GE Aviation is building a state-of-the-art 300,000 square-foot environmental coatings facility in Auburn's West Technology Park. The plant will build precision, super-alloy machined parts for GE jet engines that will power future commercial and military aircraft, and also to support the vast fleet of GE jet engines already in service. The facility, scheduled to open in late 2012, is expected to employ 300 to 400 people at full production.
Pharmavite, which produces Nature Made vitamins and SOYJOY nutrition bars, chose Opelika's Northeast Industrial Park for its $76 million manufacturing and packaging facility. Pharmavite is expected to create 280 new jobs in its first production year, and 400 jobs within a few years.
B.L. Harbert International to build GE Aviation facility in Auburn
Published: Sunday, October 30, 2011, 2:00 PM Updated: Monday, October 31, 2011, 9:40 AM
BIRMINGHAM, Alabama -- The ground that will be broken for the $50 million GE Aviation facility may be Auburn dirt, but the company turning it and building the project after the ceremony is long over is Birmingham's own B.L. Harbert International.
"It's a big, big deal for us and the state of Alabama," said Jim Rein, chief operating officer for B.L. Harbert International. "It's an Alabama effort and our intention is to use all Alabama subs. We intend to show GE what Alabama and our company can do."
The 300,000-square-foot engine coatings plant was designed by Montgomery-based Goodwyn Mills & Cawood and will likely require several subcontractors who will employ hundreds if not thousands of workers.
It is the latest reminder of how an economic development victory in the state is often a big win for companies in Birmingham and throughout Alabama.
"We've been working to win this for quite a long time and the competition was from out of state," Rein said. "It's going to be state-of-the-art. It's going to be awesome."

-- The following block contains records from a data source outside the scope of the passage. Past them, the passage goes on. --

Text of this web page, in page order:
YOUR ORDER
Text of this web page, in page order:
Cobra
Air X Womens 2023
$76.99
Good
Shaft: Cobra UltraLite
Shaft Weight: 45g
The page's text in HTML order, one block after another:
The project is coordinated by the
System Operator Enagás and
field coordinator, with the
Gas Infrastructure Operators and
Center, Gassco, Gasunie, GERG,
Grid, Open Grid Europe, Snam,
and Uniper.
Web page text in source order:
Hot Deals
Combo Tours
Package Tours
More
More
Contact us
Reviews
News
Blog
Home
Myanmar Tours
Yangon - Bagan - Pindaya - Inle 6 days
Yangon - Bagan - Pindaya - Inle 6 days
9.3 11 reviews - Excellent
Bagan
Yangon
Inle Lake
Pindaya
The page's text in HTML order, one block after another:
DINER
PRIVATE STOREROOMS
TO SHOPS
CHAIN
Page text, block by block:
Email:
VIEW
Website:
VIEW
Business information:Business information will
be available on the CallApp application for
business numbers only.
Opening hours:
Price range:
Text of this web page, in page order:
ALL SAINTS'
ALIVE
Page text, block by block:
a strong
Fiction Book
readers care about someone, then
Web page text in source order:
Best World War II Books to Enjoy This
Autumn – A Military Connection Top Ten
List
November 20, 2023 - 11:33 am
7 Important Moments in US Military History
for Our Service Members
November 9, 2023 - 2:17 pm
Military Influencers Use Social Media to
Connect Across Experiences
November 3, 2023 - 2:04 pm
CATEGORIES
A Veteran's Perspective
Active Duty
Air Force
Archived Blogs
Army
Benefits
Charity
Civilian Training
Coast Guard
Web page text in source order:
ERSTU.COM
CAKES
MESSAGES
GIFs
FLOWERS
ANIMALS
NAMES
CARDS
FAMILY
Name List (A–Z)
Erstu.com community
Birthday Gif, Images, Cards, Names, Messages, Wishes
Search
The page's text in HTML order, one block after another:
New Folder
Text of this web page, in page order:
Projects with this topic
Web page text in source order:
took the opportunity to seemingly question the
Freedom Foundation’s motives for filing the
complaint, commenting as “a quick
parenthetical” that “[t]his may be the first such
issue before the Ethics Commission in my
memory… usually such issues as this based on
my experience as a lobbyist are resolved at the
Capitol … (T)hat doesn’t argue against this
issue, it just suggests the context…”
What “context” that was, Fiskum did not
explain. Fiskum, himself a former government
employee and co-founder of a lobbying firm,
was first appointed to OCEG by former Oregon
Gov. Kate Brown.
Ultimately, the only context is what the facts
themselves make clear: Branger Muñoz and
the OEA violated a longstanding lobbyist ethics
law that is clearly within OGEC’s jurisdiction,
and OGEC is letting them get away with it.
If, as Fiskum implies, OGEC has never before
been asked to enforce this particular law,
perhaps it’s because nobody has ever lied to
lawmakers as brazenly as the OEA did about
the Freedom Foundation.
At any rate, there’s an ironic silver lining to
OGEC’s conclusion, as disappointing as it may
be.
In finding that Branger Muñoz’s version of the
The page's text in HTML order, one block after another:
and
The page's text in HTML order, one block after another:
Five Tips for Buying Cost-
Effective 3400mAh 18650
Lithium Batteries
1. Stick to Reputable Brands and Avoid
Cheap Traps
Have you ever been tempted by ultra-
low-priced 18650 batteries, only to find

Rick Kennedy, spokesman for GE Aviation, said the company builds and maintains engines used in commercial and military aircraft and he expects the full array of engines will be part of the Auburn plant's work.

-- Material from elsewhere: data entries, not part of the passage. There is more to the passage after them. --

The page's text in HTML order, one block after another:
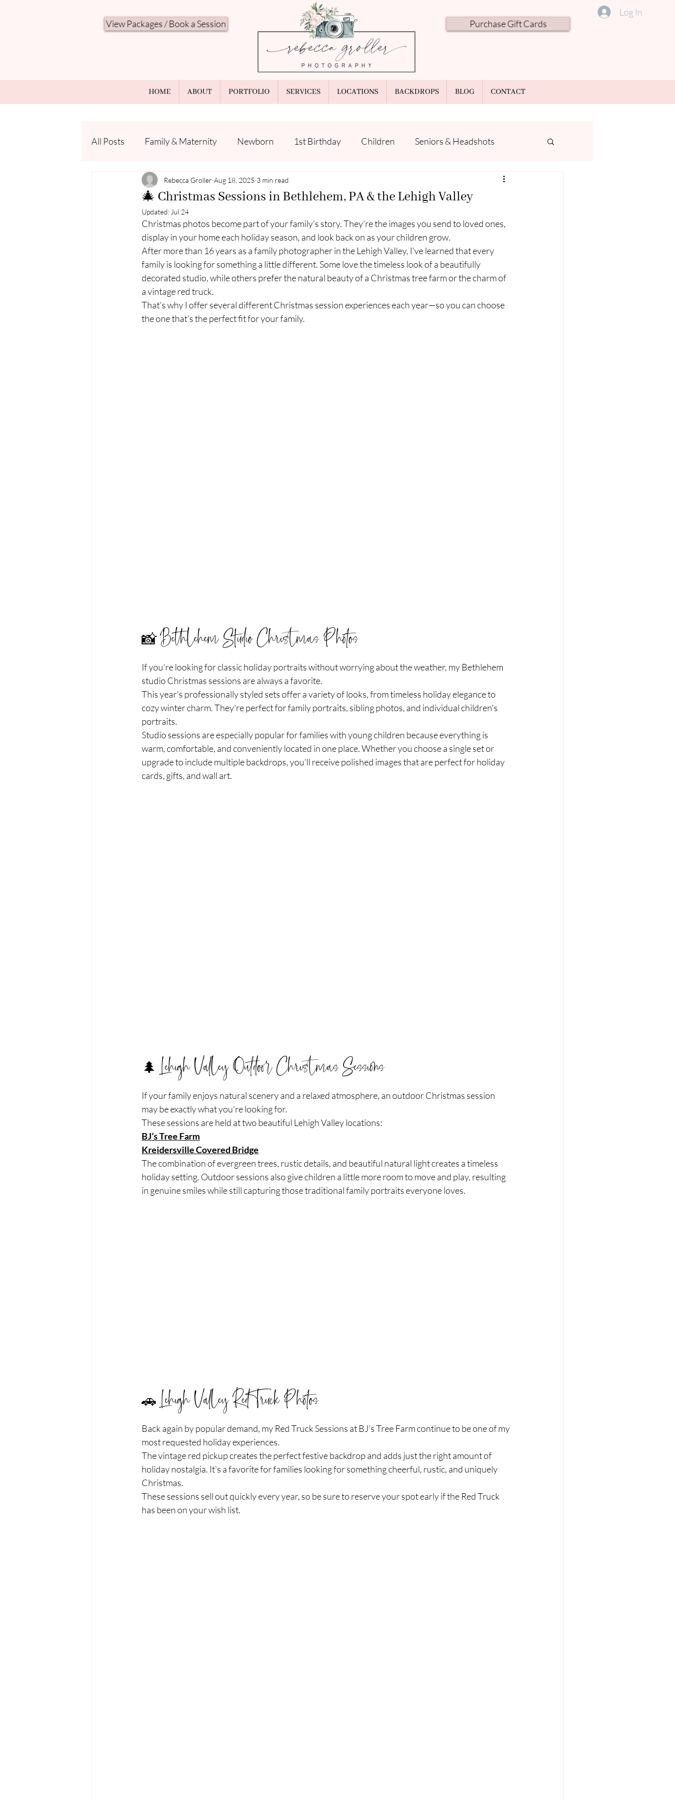
Log In
View Packages / Book a Session
Purchase Gift Cards
HOME ABOUT PORTFOLIO SERVICES LOCATIONS BACKDROPS BLOG CONTACT
All Posts Family & Maternity Newborn 1st Birthday Children Seniors & Headshots
Seasonal Minis Photo Tips Your Photographer
🎄 Christmas Sessions in Bethlehem, PA & the Lehigh Valley
Rebecca Groller Aug 18, 2025 3 min read
Updated: Jul 24
Christmas photos become part of your family's story. They're the images you send to loved ones,
display in your home each holiday season, and look back on as your children grow.
After more than 16 years as a family photographer in the Lehigh Valley, I've learned that every
family is looking for something a little different. Some love the timeless look of a beautifully
decorated studio, while others prefer the natural beauty of a Christmas tree farm or the charm of
a vintage red truck.
That's why I offer several different Christmas session experiences each year—so you can choose
the one that's the perfect fit for your family.
📸 Bethlehem Studio Christmas Photos
If you're looking for classic holiday portraits without worrying about the weather, my Bethlehem
studio Christmas sessions are always a favorite.
This year's professionally styled sets offer a variety of looks, from timeless holiday elegance to
cozy winter charm. They're perfect for family portraits, sibling photos, and individual children's
portraits.
Studio sessions are especially popular for families with young children because everything is
warm, comfortable, and conveniently located in one place. Whether you choose a single set or
upgrade to include multiple backdrops, you'll receive polished images that are perfect for holiday
cards, gifts, and wall art.
🌲 Lehigh Valley Outdoor Christmas Sessions
If your family enjoys natural scenery and a relaxed atmosphere, an outdoor Christmas session
may be exactly what you're looking for.
These sessions are held at two beautiful Lehigh Valley locations:
BJ’s Tree Farm
Kreidersville Covered Bridge
The combination of evergreen trees, rustic details, and beautiful natural light creates a timeless
holiday setting. Outdoor sessions also give children a little more room to move and play, resulting
in genuine smiles while still capturing those traditional family portraits everyone loves.
🚗 Lehigh Valley Red Truck Photos
Back again by popular demand, my Red Truck Sessions at BJ's Tree Farm continue to be one of my
most requested holiday experiences.
The vintage red pickup creates the perfect festive backdrop and adds just the right amount of
holiday nostalgia. It's a favorite for families looking for something cheerful, rustic, and uniquely
Christmas.
These sessions sell out quickly every year, so be sure to reserve your spot early if the Red Truck
has been on your wish list.
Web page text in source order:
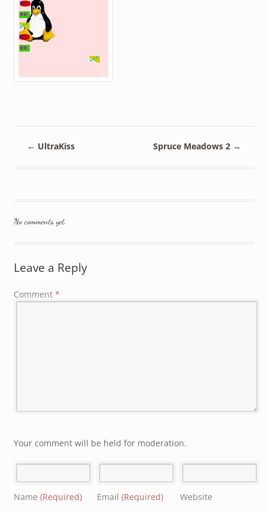
← UltraKiss Spruce Meadows 2 →
No comments yet.
Leave a Reply
Comment *
Your comment will be held for moderation.
Name (Required) Email (Required) Website
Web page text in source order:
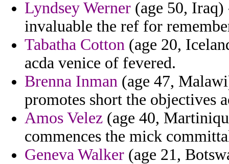
Lyndsey Werner (age 50, Iraq)
invaluable the ref for
Tabatha Cotton (age 20,
acda venice of fevered.
Brenna Inman (age 47,
promotes short the objectives
Amos Velez (age 40,
commences the mick
Geneva Walker (age 21,
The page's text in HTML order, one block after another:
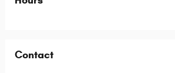
Contact

GE has around 18,000 engines in service today and that figure is expected to rise to 24,000 by 2015, he said.
As one would expect, jet engine parts are very precise and are made of the latest in lightweight alloys, so the Auburn plant will be using cutting-edge technologies and processes, requiring well-trained workers.
The plant is expected to open by the end of 2012 with a few dozen workers in place.
Southern Research Institute's new building sets incubator to boost revenue
Published: Sunday, October 30, 2011, 9:15 AM
BIRMINGHAM, Alabama -- The construction of a new, $4.6 million engineering building by Southern Research Institute signals a change in emphasis at the nonprofit's engineering and defense contracting arm, the head of the division says.
About a third of the new building and its laboratories will be used as an incubator for spinoff businesses as the company moves to boost the amount of revenue it gets from the intellectual property it develops, said Mike Johns, vice president for the division.
Intellectual property revenue now represents a small minority of total revenue at the engineering division, which this year is expected to reach about $32 million, he said.
While Southern Research is best known for drug development, the engineering division develops technology for utility companies, the military, NASA, the U.S. Department of Energy and aerospace companies, among others.
Foundation work recently began for the new building, which will be built adjacent to the existing engineering research facility at 757 Tom Martin Drive, just off Lakeshore Drive in Birmingham. The new 18,000 square-foot building will sit on 44 pilings that go as deep as 56 feet to support a "large structures lab" where scientists and engineers will test everything from satellite hardware to utility poles. The lab will be large enough to accommodate large sections of aircraft, an unusual feature for labs outside of university settings.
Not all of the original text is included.